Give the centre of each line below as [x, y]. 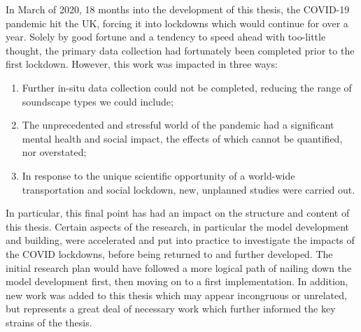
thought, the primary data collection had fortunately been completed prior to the [180, 50]
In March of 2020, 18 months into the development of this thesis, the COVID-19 [178, 9]
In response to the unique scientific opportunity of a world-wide [158, 175]
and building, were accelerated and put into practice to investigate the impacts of [180, 240]
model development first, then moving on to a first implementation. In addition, [177, 281]
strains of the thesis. [49, 322]
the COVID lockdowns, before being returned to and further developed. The [169, 253]
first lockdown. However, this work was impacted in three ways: [142, 64]
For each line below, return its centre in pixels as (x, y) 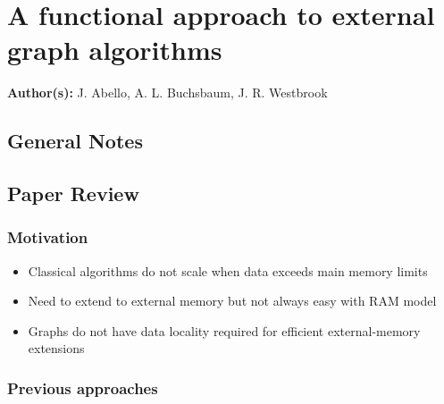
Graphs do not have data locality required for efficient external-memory (224, 330)
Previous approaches (83, 387)
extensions (56, 348)
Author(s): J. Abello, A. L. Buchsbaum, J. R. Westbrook (168, 93)
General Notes (75, 141)
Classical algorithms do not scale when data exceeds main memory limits (228, 270)
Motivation (48, 237)
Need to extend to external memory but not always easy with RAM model (232, 301)
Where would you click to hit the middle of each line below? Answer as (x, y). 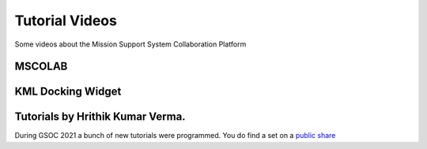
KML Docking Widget (68, 92)
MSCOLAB (41, 67)
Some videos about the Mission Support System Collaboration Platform (130, 44)
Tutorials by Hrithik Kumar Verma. (100, 117)
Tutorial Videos (66, 20)
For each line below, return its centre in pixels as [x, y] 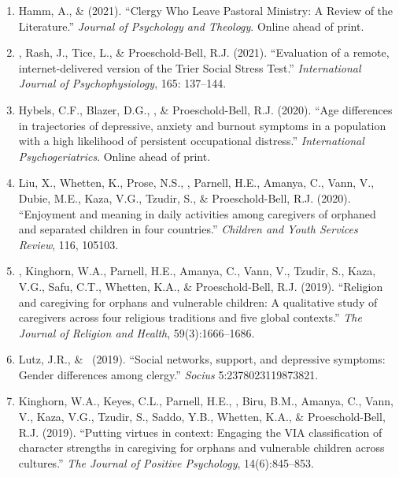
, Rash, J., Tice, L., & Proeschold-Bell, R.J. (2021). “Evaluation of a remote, [204, 52]
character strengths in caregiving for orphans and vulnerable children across [201, 447]
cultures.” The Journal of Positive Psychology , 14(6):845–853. [166, 462]
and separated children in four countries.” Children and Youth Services [188, 229]
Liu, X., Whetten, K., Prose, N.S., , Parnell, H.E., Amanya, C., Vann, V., [196, 183]
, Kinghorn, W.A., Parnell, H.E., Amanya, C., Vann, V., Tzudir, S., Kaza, [197, 271]
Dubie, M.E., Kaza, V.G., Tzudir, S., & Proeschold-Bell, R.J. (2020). [185, 198]
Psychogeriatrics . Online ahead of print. [115, 156]
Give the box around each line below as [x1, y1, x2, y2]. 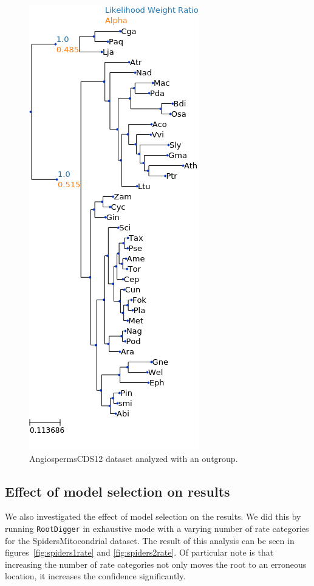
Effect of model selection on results [5, 481, 230, 500]
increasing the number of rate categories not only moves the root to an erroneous [5, 557, 307, 570]
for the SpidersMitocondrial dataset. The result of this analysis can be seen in [5, 534, 295, 546]
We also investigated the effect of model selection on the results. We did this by [5, 510, 301, 523]
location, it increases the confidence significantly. [5, 570, 186, 582]
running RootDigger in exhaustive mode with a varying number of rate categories [5, 522, 309, 534]
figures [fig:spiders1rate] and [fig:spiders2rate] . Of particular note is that [5, 546, 274, 559]
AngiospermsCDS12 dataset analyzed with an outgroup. [29, 452, 238, 464]
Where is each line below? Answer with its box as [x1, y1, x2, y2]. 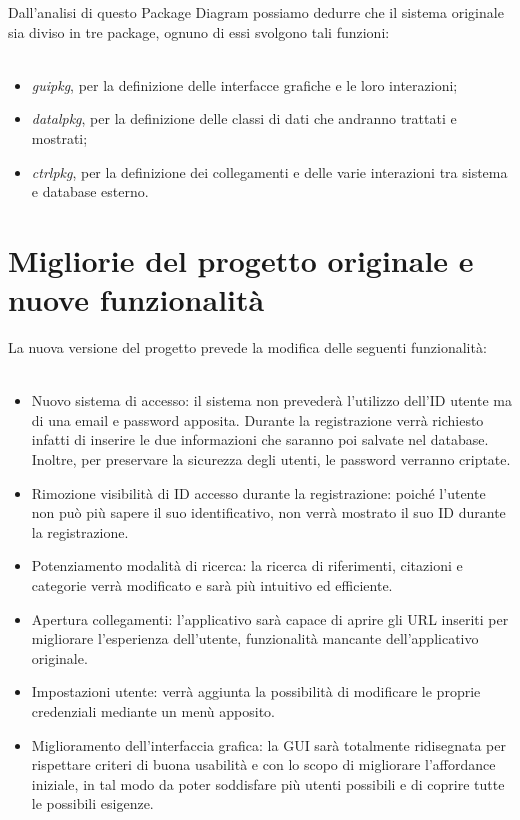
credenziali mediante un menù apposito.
◇ ◇ ◇
Try it
Please copy the preceding records exactly and omit the images.

Exercise output
Give the centre of each line below as [x, y]. 
thought, the primary data collection had fortunately been completed prior to the [180, 50]
In March of 2020, 18 months into the development of this thesis, the COVID-19 [178, 9]
In response to the unique scientific opportunity of a world-wide [158, 175]
and building, were accelerated and put into practice to investigate the impacts of [180, 240]
model development first, then moving on to a first implementation. In addition, [177, 281]
strains of the thesis. [49, 322]
the COVID lockdowns, before being returned to and further developed. The [169, 253]
first lockdown. However, this work was impacted in three ways: [142, 64]
For each line below, return its centre in pixels as (x, y) 
Graphs do not have data locality required for efficient external-memory (224, 330)
Previous approaches (83, 387)
extensions (56, 348)
Author(s): J. Abello, A. L. Buchsbaum, J. R. Westbrook (168, 93)
General Notes (75, 141)
Classical algorithms do not scale when data exceeds main memory limits (228, 270)
Motivation (48, 237)
Need to extend to external memory but not always easy with RAM model (232, 301)
Where would you click to hit the middle of each line below? Answer as (x, y). 
KML Docking Widget (68, 92)
MSCOLAB (41, 67)
Some videos about the Mission Support System Collaboration Platform (130, 44)
Tutorials by Hrithik Kumar Verma. (100, 117)
Tutorial Videos (66, 20)
For each line below, return its centre in pixels as [x, y] 
, Rash, J., Tice, L., & Proeschold-Bell, R.J. (2021). “Evaluation of a remote, [204, 52]
character strengths in caregiving for orphans and vulnerable children across [201, 447]
cultures.” The Journal of Positive Psychology , 14(6):845–853. [166, 462]
and separated children in four countries.” Children and Youth Services [188, 229]
Liu, X., Whetten, K., Prose, N.S., , Parnell, H.E., Amanya, C., Vann, V., [196, 183]
, Kinghorn, W.A., Parnell, H.E., Amanya, C., Vann, V., Tzudir, S., Kaza, [197, 271]
Dubie, M.E., Kaza, V.G., Tzudir, S., & Proeschold-Bell, R.J. (2020). [185, 198]
Psychogeriatrics . Online ahead of print. [115, 156]
Give the box around each line below as [x1, y1, x2, y2]. 
Effect of model selection on results [5, 481, 230, 500]
increasing the number of rate categories not only moves the root to an erroneous [5, 557, 307, 570]
for the SpidersMitocondrial dataset. The result of this analysis can be seen in [5, 534, 295, 546]
We also investigated the effect of model selection on the results. We did this by [5, 510, 301, 523]
location, it increases the confidence significantly. [5, 570, 186, 582]
running RootDigger in exhaustive mode with a varying number of rate categories [5, 522, 309, 534]
figures [fig:spiders1rate] and [fig:spiders2rate] . Of particular note is that [5, 546, 274, 559]
AngiospermsCDS12 dataset analyzed with an outgroup. [29, 452, 238, 464]
Where is each line below? Answer with its box as [x1, y1, x2, y2]. 
credenziali mediante un menù apposito.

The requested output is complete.